# DATA
*** Begin section ***

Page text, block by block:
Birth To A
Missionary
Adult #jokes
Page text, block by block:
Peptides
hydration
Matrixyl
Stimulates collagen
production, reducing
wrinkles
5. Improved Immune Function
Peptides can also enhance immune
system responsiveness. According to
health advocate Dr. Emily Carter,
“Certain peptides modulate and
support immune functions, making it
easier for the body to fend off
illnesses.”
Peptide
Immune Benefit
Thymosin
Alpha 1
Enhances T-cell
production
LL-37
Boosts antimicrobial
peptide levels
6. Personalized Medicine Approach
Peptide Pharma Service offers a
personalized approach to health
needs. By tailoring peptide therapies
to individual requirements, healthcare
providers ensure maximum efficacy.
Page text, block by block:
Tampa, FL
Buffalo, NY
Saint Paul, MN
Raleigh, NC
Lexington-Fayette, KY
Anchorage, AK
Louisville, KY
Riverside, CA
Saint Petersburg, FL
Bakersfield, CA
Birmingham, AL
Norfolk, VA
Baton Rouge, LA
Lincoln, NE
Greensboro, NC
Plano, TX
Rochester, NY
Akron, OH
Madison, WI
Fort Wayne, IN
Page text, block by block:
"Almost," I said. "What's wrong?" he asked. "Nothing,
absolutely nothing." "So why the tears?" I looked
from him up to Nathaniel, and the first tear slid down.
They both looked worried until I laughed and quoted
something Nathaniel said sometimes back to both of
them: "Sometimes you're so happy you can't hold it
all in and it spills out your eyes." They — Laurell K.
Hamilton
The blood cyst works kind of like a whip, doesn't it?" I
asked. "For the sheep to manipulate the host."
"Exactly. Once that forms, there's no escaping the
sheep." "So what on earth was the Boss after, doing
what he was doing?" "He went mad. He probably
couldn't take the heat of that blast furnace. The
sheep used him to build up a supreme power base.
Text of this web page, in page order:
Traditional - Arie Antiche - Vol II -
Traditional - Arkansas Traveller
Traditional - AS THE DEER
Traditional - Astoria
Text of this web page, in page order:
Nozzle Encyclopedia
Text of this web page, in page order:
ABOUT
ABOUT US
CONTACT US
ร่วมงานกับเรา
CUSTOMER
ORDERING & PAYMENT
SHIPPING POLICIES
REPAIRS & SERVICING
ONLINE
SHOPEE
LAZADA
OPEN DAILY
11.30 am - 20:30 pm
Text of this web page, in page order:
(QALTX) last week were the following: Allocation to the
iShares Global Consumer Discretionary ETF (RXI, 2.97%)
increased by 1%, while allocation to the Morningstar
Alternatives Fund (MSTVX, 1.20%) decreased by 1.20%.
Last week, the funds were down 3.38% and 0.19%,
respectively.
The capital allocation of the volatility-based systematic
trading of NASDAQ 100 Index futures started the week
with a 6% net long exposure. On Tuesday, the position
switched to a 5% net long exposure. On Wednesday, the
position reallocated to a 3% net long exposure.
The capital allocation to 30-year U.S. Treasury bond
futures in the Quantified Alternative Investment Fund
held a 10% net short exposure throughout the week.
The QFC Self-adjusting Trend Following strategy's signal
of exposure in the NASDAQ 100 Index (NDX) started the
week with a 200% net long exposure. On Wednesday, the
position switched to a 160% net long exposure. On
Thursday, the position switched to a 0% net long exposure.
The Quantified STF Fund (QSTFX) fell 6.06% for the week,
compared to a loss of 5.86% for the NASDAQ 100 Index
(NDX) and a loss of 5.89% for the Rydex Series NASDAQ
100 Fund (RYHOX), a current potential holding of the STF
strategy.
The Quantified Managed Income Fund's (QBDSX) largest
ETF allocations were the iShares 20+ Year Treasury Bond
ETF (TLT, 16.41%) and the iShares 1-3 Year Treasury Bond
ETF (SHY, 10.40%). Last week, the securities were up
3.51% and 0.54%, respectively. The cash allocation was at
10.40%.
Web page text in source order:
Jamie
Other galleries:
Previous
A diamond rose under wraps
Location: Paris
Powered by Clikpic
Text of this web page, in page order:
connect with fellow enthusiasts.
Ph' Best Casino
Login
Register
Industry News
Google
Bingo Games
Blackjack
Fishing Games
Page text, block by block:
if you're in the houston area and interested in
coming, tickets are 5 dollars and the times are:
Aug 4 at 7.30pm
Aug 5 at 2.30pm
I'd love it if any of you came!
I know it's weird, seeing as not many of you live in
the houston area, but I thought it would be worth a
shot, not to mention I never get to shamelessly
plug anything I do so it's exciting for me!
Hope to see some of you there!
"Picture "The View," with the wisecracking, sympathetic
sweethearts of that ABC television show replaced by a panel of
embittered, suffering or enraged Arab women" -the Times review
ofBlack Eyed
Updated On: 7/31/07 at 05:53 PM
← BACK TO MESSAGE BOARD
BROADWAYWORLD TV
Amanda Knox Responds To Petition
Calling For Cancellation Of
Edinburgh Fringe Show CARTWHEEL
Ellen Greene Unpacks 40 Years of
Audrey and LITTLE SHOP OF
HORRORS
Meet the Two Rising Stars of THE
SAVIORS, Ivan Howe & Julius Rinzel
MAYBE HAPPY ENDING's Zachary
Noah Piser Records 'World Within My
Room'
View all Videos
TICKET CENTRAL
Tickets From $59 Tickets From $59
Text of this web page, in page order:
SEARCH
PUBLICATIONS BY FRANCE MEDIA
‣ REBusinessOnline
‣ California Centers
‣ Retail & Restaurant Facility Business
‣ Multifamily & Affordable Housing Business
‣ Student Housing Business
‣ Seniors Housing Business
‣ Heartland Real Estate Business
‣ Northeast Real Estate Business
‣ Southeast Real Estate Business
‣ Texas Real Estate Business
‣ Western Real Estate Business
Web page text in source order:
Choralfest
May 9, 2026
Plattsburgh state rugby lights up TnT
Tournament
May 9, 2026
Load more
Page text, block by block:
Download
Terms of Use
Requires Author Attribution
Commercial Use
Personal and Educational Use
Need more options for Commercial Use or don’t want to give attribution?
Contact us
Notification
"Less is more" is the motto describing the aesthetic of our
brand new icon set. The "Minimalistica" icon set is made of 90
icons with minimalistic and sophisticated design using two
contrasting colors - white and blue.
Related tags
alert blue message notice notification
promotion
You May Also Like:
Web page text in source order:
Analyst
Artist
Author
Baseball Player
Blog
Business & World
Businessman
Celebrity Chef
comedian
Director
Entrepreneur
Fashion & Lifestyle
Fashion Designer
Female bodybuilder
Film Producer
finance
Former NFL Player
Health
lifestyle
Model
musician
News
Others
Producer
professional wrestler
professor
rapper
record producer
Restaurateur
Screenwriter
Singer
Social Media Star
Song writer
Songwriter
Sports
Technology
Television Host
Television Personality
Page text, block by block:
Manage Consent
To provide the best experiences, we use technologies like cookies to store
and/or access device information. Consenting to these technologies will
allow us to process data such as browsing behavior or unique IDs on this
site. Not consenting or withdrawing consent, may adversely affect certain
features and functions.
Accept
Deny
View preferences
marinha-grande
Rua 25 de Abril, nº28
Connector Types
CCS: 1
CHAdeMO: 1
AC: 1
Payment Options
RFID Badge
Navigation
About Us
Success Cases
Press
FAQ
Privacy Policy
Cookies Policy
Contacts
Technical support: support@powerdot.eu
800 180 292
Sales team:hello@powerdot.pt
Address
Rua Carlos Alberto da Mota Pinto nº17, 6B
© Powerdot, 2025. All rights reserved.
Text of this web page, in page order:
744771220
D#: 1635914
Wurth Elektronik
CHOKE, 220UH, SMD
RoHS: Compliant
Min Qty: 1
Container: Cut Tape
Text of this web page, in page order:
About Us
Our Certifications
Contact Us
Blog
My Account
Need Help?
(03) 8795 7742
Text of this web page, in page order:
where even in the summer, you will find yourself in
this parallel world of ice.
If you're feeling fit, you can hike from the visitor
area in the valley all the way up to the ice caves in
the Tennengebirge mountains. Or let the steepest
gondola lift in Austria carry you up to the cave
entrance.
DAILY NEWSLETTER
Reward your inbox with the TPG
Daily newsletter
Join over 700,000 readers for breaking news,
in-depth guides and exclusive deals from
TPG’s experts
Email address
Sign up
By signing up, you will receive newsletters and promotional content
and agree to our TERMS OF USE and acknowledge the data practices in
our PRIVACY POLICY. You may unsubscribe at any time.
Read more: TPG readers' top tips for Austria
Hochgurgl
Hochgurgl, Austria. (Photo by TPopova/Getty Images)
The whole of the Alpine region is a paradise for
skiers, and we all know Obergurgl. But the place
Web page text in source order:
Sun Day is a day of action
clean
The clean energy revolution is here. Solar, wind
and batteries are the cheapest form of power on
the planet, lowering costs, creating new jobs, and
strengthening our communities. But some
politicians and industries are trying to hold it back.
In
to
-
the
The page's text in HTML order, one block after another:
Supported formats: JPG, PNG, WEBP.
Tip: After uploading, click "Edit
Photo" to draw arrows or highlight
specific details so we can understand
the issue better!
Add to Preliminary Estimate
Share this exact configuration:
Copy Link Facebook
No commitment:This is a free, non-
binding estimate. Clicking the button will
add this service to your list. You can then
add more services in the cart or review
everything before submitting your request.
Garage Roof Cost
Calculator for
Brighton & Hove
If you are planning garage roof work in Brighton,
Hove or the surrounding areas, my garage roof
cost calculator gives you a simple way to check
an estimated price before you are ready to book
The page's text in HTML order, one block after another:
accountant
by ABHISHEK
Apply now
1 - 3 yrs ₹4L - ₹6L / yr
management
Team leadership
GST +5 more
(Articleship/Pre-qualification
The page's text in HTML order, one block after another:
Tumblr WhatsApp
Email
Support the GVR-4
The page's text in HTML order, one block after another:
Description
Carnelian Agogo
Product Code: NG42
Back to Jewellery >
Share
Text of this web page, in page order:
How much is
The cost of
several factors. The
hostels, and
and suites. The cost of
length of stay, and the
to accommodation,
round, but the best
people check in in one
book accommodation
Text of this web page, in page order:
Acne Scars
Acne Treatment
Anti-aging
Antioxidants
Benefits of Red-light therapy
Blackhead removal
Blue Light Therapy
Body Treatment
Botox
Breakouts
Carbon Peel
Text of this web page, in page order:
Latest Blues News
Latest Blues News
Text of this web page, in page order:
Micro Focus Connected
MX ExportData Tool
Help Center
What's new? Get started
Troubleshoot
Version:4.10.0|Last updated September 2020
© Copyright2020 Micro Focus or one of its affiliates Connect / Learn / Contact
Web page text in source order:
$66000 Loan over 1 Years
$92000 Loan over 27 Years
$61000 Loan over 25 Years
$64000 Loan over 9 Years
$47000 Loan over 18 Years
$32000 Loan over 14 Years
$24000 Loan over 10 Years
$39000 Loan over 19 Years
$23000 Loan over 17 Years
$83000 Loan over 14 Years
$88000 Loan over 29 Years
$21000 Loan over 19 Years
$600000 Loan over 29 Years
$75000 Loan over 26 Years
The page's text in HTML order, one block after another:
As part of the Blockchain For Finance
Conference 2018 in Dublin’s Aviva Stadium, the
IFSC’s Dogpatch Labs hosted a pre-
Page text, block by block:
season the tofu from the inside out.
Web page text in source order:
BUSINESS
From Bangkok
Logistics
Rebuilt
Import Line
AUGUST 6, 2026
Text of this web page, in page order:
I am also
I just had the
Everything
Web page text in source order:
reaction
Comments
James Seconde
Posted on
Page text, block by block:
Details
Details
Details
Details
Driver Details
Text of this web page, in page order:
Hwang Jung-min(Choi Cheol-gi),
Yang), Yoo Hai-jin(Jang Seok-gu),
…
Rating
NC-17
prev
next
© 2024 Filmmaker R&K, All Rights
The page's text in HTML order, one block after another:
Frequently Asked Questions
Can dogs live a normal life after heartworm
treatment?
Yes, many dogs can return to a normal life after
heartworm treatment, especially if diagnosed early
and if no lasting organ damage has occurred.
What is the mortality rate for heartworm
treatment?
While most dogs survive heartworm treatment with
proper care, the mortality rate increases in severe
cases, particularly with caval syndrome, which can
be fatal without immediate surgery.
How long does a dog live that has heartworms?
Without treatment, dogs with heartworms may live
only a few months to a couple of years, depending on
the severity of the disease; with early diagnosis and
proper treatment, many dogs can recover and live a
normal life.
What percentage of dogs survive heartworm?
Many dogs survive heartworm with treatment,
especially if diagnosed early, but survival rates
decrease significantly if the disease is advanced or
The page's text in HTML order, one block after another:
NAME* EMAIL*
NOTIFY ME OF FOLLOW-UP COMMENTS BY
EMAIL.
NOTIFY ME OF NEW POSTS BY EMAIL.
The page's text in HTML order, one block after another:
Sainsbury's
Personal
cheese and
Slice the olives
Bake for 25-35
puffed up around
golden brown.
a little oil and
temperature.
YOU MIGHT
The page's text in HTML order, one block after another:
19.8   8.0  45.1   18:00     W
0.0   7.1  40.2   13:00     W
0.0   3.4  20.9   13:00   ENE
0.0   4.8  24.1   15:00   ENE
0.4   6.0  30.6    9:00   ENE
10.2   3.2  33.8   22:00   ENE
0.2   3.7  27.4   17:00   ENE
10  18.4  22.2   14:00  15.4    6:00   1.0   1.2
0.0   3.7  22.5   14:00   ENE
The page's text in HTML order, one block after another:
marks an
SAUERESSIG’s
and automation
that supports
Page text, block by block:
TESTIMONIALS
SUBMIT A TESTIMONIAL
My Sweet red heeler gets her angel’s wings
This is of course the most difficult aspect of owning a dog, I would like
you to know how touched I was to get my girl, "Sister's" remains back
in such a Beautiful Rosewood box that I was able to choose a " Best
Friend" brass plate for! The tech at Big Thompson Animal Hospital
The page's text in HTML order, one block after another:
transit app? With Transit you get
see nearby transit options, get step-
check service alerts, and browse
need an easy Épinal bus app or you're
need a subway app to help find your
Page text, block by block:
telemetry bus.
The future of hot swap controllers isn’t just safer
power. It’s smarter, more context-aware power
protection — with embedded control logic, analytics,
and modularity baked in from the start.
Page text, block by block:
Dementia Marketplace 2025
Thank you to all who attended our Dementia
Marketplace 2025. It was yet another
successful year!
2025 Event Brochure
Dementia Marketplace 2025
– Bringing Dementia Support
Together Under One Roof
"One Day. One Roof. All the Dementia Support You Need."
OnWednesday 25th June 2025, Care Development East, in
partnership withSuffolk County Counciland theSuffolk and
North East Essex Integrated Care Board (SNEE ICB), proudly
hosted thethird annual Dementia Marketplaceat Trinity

*** End section ***

# WHAT TO PRODUCE
Word for word, restate the lines of the data above that fall between the line holding "Meet the Two Rising Stars of THE" and the line holding "Western Real Estate Business", inclusive, and no other lines.

# ANSWER BOX
Meet the Two Rising Stars of THE
SAVIORS, Ivan Howe & Julius Rinzel
MAYBE HAPPY ENDING's Zachary
Noah Piser Records 'World Within My
Room'
View all Videos
TICKET CENTRAL
Tickets From $59 Tickets From $59
Text of this web page, in page order:
SEARCH
PUBLICATIONS BY FRANCE MEDIA
‣ REBusinessOnline
‣ California Centers
‣ Retail & Restaurant Facility Business
‣ Multifamily & Affordable Housing Business
‣ Student Housing Business
‣ Seniors Housing Business
‣ Heartland Real Estate Business
‣ Northeast Real Estate Business
‣ Southeast Real Estate Business
‣ Texas Real Estate Business
‣ Western Real Estate Business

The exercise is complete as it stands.